AI development is no longer tied to the cloud. With Ollama, you can run powerful large language models (LLMs) directly on your local machine and interact with them through a simple API.
The Ollama API makes it easy to:
Generate text with any open-source models
Create embeddings for search and retrieval
Manage models (list, pull, create, delete) with simple HTTP calls
In this guide, we'll explore each major API endpoint of Ollama.
What is Ollama?
Ollama is a lightweight platform to run, manage, and interact with open-source LLMs locally on macOS, Linux, and Windows (via WSL). It supports models like LLaMA, Mistral, Gemma, Phi, and more.
Unlike cloud APIs, Ollama runs models locally, giving you:
Privacy – your data stays on your machine
Zero API costs – no per-token billing
Flexibility – swap models easily
Overview of the Ollama API
The Ollama API is a REST interface exposed at http://localhost:11434.
| Endpoint | Purpose |
|---|
| POST /api/generate | Generate text |
| POST /api/embeddings | Generate embeddings (vector representations) |
| GET /api/tags | List installed models |
| POST /api/pull | Download (pull) a new model |
| POST /api/create | Create a custom model |
| DELETE /api/delete | Remove a model |
1. Generating Text (/api/generate)
import requests, json
url = "http://localhost:11434/api/generate"
payload = {
"model": "gemma:2b",
"prompt": "Explain quantum computing in simple terms."
}
response = requests.post(url, data=json.dumps(payload))
print(response.text) # streamed JSON
Output
Quantum computing uses quantum bits (qubits) which can be both 0 and 1 at the same time...
2. Generating Embeddings (/api/embeddings)
Embeddings are numeric vectors representing text, essential for search, clustering, and RAG systems.
url = "http://localhost:11434/api/embeddings"
payload = {
"model": "gemma:2b",
"prompt": "Artificial intelligence is transforming industries."
}
response = requests.post(url, data=json.dumps(payload))
data = response.json()
print("Dimensions:", len(data["embedding"]))
print("First 10 numbers:", data["embedding"][:10])
Output
Dimensions: 3072
First 10 numbers: [0.0123, -0.0456, 0.0897, -0.2314, 0.1456, -0.0678, 0.1234, 0.5678, -0.0987, 0.4567]
3. Listing Installed Models (/api/tags)
url = "http://localhost:11434/api/tags"
response = requests.get(url)
print(response.json())
Output
{'models': [{'name': 'gemma:2b'}, {'name': 'mistral:7b'}]}
4. Pulling (Downloading) a Model (/api/pull)
url = "http://localhost:11434/api/pull"
payload = {"name": "mistral:7b"}
response = requests.post(url, data=json.dumps(payload))

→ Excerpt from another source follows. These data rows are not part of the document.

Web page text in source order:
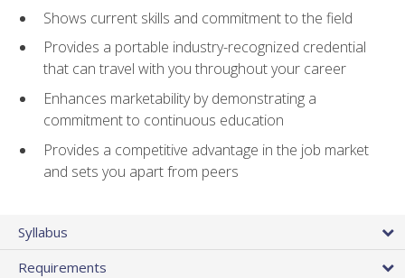
Shows current skills and commitment to the field
Provides a portable industry-recognized credential
that can travel with you throughout your career
Enhances marketability by demonstrating a
commitment to continuous education
Provides a competitive advantage in the job market
and sets you apart from peers
Syllabus
Requirements
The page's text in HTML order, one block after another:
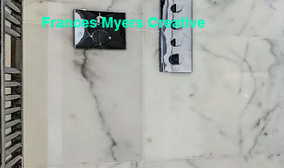
Frances Myers Creative
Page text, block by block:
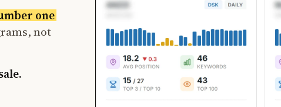
one
not
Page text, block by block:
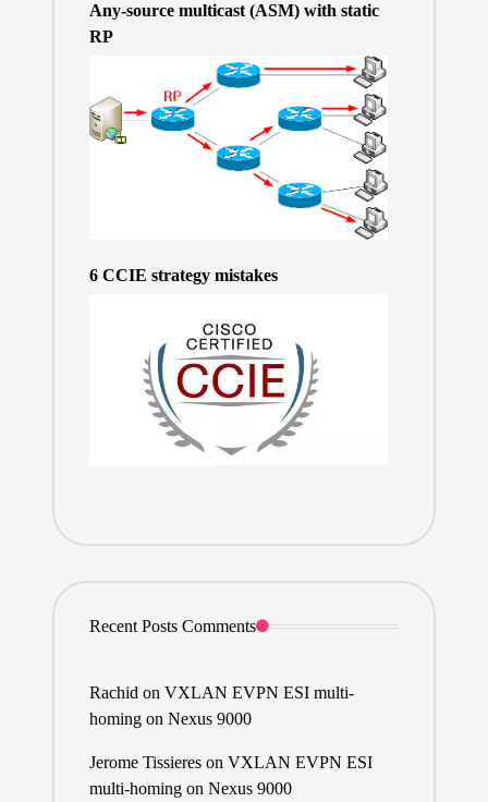
Any-source multicast (ASM) with static
RP
6 CCIE strategy mistakes
Recent Posts Comments
Rachid on VXLAN EVPN ESI multi-
homing on Nexus 9000
Jerome Tissiereson VXLAN EVPN ESI
multi-homing on Nexus 9000
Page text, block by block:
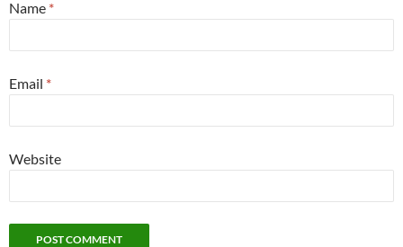
Name *
Email *
Website
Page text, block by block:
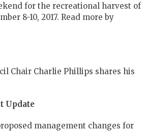
for the recreational harvest of
8-10, 2017. Read more by
Chair Charlie Phillips shares his
Update
management changes for
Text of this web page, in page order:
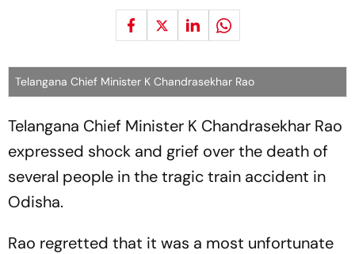
Telangana Chief Minister K Chandrasekhar Rao
Telangana Chief Minister K Chandrasekhar Rao
expressed shock and grief over the death of
several people in the tragic train accident in
Odisha.
Rao regretted that it was a most unfortunate
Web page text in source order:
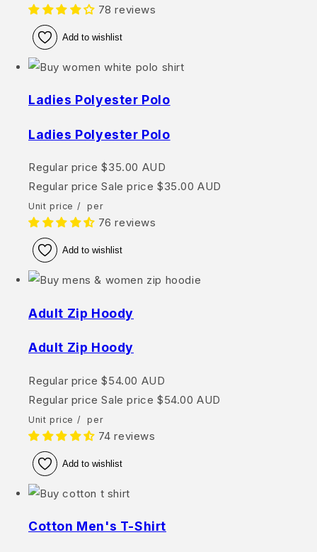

print(response.text) # shows download progress
Output
{'status': 'success', 'name': 'mistral:7b', 'downloaded': True}
5. Creating a Custom Model (/api/create)
Example Modelfile
FROM gemma:2b
SYSTEM "You are a Shakespearean poet."
Python Code
url = "http://localhost:11434/api/create"
payload = {
"name": "shakespeare-gemma",
"modelfile": 'FROM gemma:2b\nSYSTEM "You are a Shakespearean poet."'
}
response = requests.post(url, data=json.dumps(payload))
print(response.json())
Output
{'status': 'created', 'name': 'shakespeare-gemma'}
Real-World Use Cases
Conclusion
The Ollama API gives you everything you need to build private, local AI workflows:
POST /api/generate – text generation
POST /api/embeddings – vector embeddings
GET /api/tags – list installed models
POST /api/pull – download new models
POST /api/create – create custom models
DELETE /api/delete – remove models
With these endpoints, you can run chatbots, create embeddings, manage models, and deploy full AI applications — all locally on your machine.